Stored data
━━━

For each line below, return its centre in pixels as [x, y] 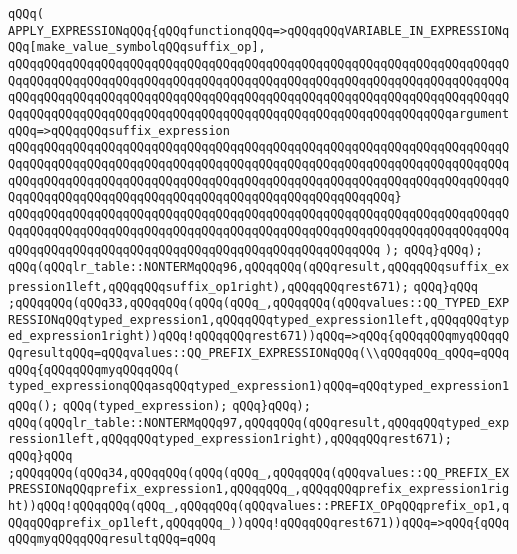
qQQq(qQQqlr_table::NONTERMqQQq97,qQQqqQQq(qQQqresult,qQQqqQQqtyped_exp [259, 422]
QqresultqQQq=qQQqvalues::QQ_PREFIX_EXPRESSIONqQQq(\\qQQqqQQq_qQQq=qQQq [259, 353]
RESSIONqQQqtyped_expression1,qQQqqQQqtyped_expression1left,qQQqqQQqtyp [259, 319]
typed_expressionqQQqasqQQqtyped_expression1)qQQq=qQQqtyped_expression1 [259, 386]
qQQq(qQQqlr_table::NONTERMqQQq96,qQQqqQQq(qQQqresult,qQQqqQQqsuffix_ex [259, 266]
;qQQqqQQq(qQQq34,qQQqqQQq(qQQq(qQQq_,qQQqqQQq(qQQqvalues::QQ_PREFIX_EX [259, 472]
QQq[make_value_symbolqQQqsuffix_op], [137, 47]
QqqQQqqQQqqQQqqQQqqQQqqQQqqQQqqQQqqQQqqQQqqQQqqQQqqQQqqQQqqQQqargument [259, 113]
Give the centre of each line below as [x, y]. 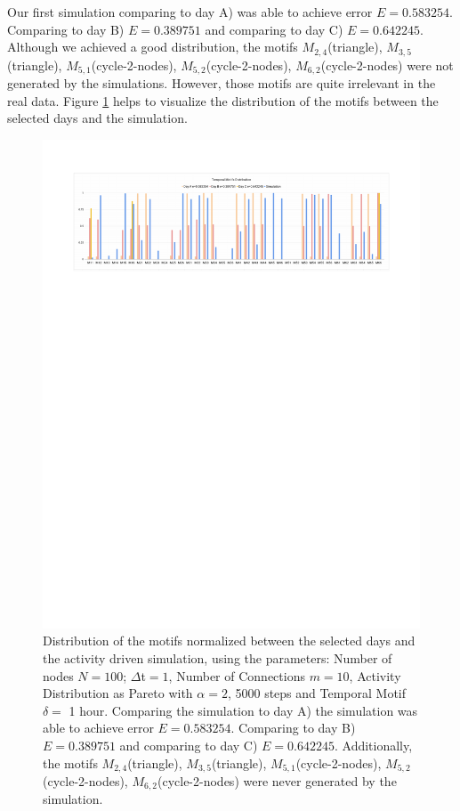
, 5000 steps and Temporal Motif [317, 693]
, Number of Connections [237, 675]
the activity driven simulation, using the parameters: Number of [218, 657]
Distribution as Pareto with [118, 693]
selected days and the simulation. [97, 118]
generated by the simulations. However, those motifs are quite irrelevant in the [222, 83]
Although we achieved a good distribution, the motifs [153, 47]
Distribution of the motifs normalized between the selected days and [229, 641]
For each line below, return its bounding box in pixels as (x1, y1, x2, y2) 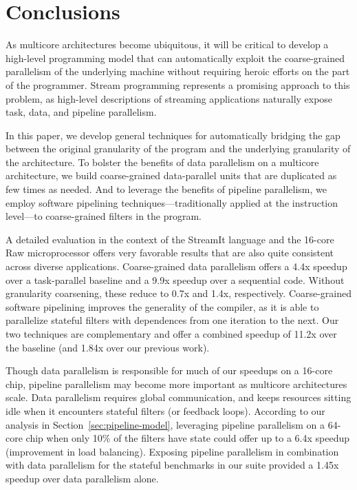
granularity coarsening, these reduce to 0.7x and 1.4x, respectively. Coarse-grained (6, 286, 352, 300)
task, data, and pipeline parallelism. (6, 105, 157, 119)
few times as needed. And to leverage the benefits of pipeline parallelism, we (6, 182, 327, 196)
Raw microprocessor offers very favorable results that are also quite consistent (6, 245, 334, 260)
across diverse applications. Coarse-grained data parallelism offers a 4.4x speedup (6, 259, 347, 274)
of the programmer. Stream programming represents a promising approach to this (6, 77, 350, 92)
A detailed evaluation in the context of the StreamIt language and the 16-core (6, 232, 334, 246)
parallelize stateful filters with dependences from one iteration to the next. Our (6, 313, 339, 327)

━━━

Reproduce exactly every line between the line with "of the programmer." and the last line of the records above, both included.

Task solution:
of the programmer. Stream programming represents a promising approach to this (6, 77, 350, 92)
A detailed evaluation in the context of the StreamIt language and the 16-core (6, 232, 334, 246)
parallelize stateful filters with dependences from one iteration to the next. Our (6, 313, 339, 327)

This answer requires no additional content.